Supplied material section start

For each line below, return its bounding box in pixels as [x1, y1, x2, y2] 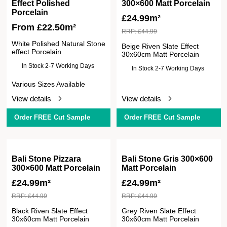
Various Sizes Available [11, 80, 85, 88]
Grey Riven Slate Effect [122, 206, 197, 215]
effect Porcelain [11, 47, 61, 56]
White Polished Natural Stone [11, 39, 105, 48]
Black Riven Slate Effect [11, 206, 88, 215]
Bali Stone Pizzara [11, 154, 81, 163]
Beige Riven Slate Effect [122, 42, 199, 50]
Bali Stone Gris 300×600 [122, 154, 213, 163]
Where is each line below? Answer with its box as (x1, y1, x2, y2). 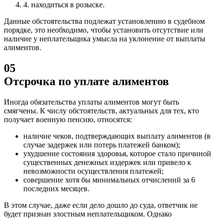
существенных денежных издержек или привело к (23, 158, 191, 166)
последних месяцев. (23, 184, 90, 193)
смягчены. (4, 106, 38, 115)
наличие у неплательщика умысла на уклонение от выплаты (4, 35, 205, 43)
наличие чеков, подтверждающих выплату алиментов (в (23, 131, 211, 140)
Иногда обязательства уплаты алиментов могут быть (4, 97, 179, 106)
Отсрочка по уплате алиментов (4, 75, 169, 88)
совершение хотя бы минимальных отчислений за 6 (23, 175, 195, 184)
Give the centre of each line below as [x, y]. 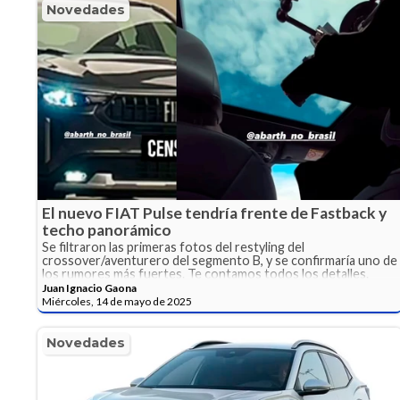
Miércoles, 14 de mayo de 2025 [117, 302]
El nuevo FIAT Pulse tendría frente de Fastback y [214, 213]
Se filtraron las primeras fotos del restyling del [173, 247]
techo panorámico [107, 230]
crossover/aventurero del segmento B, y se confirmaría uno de [220, 261]
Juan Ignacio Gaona [89, 288]
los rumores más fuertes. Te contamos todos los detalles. [205, 274]
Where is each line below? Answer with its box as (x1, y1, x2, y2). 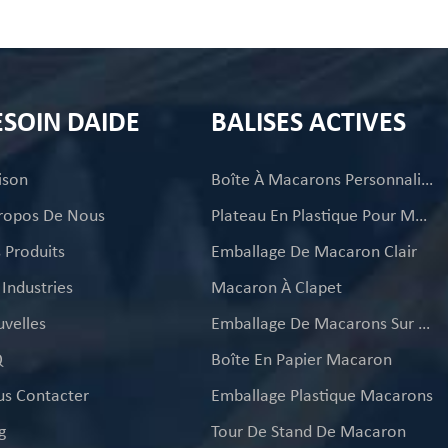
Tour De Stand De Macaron (210, 419, 406, 442)
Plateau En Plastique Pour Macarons (414, 203, 427, 226)
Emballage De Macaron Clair (210, 239, 417, 262)
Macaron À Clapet (210, 275, 342, 298)
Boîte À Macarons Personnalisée (420, 167, 433, 190)
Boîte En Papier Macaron (210, 347, 392, 370)
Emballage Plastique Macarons (210, 383, 433, 406)
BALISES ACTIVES (210, 103, 406, 139)
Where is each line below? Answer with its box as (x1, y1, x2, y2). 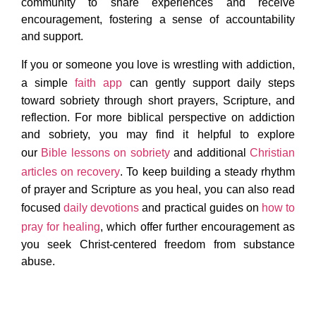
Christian (250, 147, 296, 159)
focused (21, 202, 64, 214)
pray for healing (21, 221, 101, 233)
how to (261, 202, 295, 214)
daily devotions (63, 202, 140, 214)
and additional (169, 147, 250, 159)
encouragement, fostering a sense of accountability (21, 13, 295, 26)
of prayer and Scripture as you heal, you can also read (21, 183, 295, 196)
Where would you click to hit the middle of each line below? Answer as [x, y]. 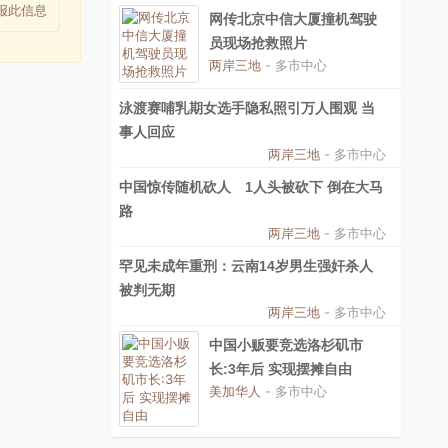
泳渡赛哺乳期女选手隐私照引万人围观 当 [247, 108]
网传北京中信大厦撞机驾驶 [293, 19]
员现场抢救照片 [258, 43]
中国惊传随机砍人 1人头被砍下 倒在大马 [251, 187]
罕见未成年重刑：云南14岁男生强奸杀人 [246, 266]
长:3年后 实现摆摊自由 [280, 369]
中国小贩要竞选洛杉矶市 [286, 345]

Supplied material section end

* [Problem]:
Take the material above from the line containing "Boîte En Papier Macaron (210, 347, 392, 370)" up to and including the line containing "Where would you" and retype it exactly, without any pictures.

* [Solution to this exercise]:
Boîte En Papier Macaron (210, 347, 392, 370)
Emballage Plastique Macarons (210, 383, 433, 406)
BALISES ACTIVES (210, 103, 406, 139)
Where is each line below? Answer with its box as (x1, y1, x2, y2). 
Christian (250, 147, 296, 159)
focused (21, 202, 64, 214)
pray for healing (21, 221, 101, 233)
how to (261, 202, 295, 214)
daily devotions (63, 202, 140, 214)
and additional (169, 147, 250, 159)
encouragement, fostering a sense of accountability (21, 13, 295, 26)
of prayer and Scripture as you heal, you can also read (21, 183, 295, 196)
Where would you click to hit the middle of each line below? Answer as [x, y]. 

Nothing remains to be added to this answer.